--- Exercise requirements ---
No pictures go into the copy. Write out every line below exactly.
##### Extracted information #####
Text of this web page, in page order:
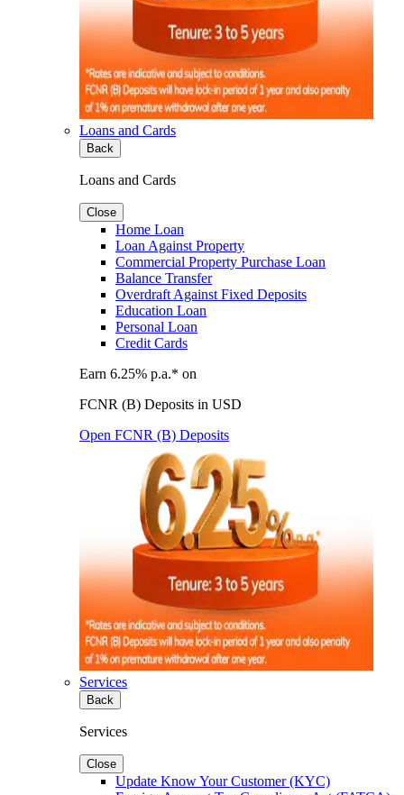
Loans and Cards
Back
Loans and Cards
Close
Home Loan
Loan Against Property
Commercial Property Purchase Loan
Balance Transfer
Overdraft Against Fixed Deposits
Education Loan
Personal Loan
Credit Cards
Earn 6.25% p.a.* on
FCNR (B) Deposits in USD
Open FCNR (B) Deposits
Services
Back
Services
Close
Update Know Your Customer (KYC)
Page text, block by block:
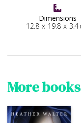

Dimensions
12.8 x 19.8 x 3.4
More
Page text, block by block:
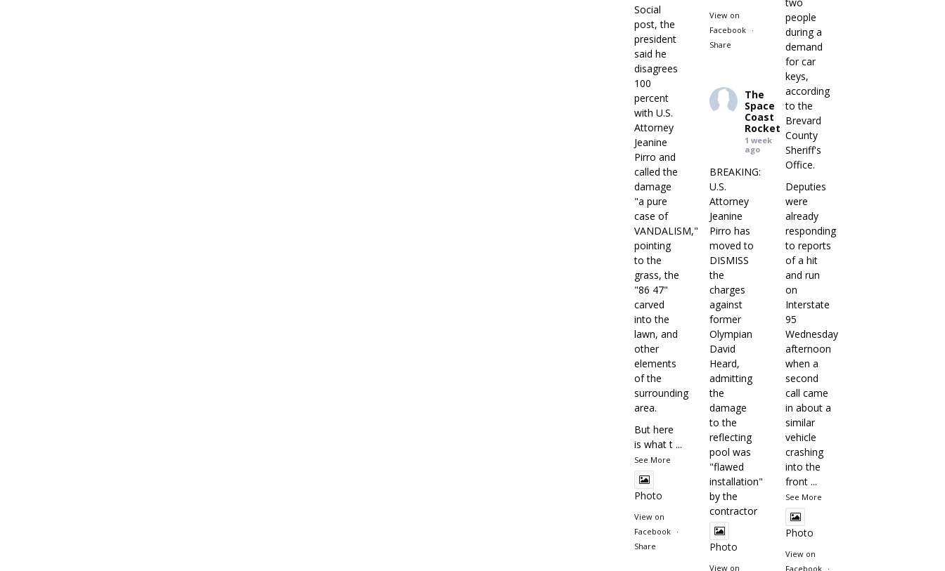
#####
--- Response to this exercise ---
Text of this web page, in page order:
Loans and Cards
Back
Loans and Cards
Close
Home Loan
Loan Against Property
Commercial Property Purchase Loan
Balance Transfer
Overdraft Against Fixed Deposits
Education Loan
Personal Loan
Credit Cards
Earn 6.25% p.a.* on
FCNR (B) Deposits in USD
Open FCNR (B) Deposits
Services
Back
Services
Close
Update Know Your Customer (KYC)
Page text, block by block:

Dimensions
12.8 x 19.8 x 3.4
More
Page text, block by block:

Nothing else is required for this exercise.